• Task requirements:
Give back only the lines in the records below from the one with "em como as chaves" to the one with "coming out of", both inclusive, word for word.

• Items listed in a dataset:
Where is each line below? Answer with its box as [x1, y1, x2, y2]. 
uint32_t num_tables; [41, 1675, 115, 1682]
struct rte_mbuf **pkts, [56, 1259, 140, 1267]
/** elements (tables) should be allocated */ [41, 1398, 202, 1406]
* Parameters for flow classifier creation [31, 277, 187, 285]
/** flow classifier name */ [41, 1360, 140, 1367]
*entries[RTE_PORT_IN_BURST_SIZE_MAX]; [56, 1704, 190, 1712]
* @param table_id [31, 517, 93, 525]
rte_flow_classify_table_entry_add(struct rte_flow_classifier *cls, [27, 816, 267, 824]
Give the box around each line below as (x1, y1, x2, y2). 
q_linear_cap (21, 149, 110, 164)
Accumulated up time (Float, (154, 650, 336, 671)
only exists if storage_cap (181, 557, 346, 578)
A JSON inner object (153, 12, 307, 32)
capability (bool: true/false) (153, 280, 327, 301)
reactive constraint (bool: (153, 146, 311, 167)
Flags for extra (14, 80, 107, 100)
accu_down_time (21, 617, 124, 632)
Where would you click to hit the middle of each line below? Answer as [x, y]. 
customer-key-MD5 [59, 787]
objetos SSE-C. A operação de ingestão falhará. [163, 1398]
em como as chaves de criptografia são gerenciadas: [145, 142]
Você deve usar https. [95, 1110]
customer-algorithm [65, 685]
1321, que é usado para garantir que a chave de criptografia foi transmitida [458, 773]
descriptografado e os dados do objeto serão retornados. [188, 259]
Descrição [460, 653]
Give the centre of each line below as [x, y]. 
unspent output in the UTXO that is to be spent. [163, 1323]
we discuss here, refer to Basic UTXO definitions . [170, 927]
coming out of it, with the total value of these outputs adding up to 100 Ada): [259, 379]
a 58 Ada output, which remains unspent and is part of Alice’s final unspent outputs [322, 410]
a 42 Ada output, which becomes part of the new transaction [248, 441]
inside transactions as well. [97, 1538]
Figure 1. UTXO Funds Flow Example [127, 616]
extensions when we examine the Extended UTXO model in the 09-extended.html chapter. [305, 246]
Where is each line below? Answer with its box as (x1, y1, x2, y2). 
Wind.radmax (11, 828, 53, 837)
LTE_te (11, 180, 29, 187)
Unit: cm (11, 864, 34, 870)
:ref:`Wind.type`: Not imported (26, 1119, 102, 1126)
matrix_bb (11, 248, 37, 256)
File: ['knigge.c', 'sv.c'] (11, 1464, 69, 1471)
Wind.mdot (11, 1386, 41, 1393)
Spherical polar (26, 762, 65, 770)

• Exercise response:
em como as chaves de criptografia são gerenciadas: [145, 142]
Você deve usar https. [95, 1110]
customer-algorithm [65, 685]
1321, que é usado para garantir que a chave de criptografia foi transmitida [458, 773]
descriptografado e os dados do objeto serão retornados. [188, 259]
Descrição [460, 653]
Give the centre of each line below as [x, y]. 
unspent output in the UTXO that is to be spent. [163, 1323]
we discuss here, refer to Basic UTXO definitions . [170, 927]
coming out of it, with the total value of these outputs adding up to 100 Ada): [259, 379]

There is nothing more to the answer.